Dear all,
I have recently started bioinformatics, I am trying to build snpEff database for my strain of interest using mode such as GTF and GFF. But I am keep on having the same error in both of my strains. As per the definition, I believe theres is some header issue. But, I am not sure how or where exactly i need to change or does the error list to be exact.
Error:
FATAL ERROR: No CDS checked.
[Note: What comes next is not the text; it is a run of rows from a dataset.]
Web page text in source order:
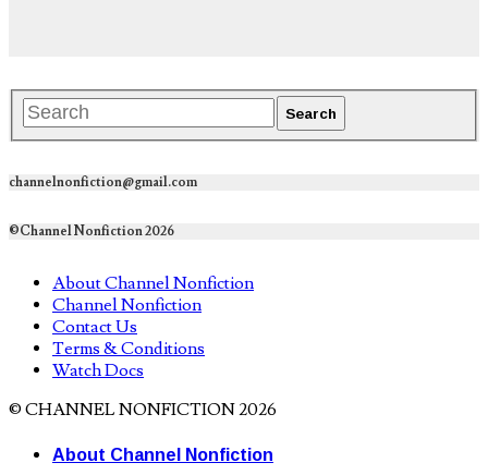
channelnonfiction@gmail.com
©Channel Nonfiction 2026
About Channel Nonfiction
Channel Nonfiction
Contact Us
Terms & Conditions
Watch Docs
© CHANNEL NONFICTION 2026
About Channel Nonfiction

This is might be caused by differences in FASTA file transcript IDs respect to database's transcript's IDs.
Transcript IDs from database (sample):
'TRANSCRIPT_gene-CAJCM15448_47400'
'TRANSCRIPT_gene-CAJCM15448_22100'
'TRANSCRIPT_gene-CAJCM15448_09130'
Transcript IDs from database (fasta file):
'lcl|BGOX01000002.1_cds_GBL49991.1_2265'
'lcl|BGOX01000001.1_cds_GBL47767.1_41'
'lcl|BGOX01000001.1_cds_GBL48203.1_477'
'lcl|BGOX01000001.1_cds_GBL48135.1_409'
'lcl|BGOX01000004.1_cds_GBL51971.1_4245'
My files are: cds.fa genes.gff genes.gtf protein.fa sequences.fa
So, now i would like to know, in which file i need to change the headers or is there anything i can do make the database build properly. Any suggestions, Please.
If I do take from the same source for all of my files and still have the same issue, then what would be the solution. If 22 points were shown by snpeff in my error, do i need to look for only that headers in my cds file.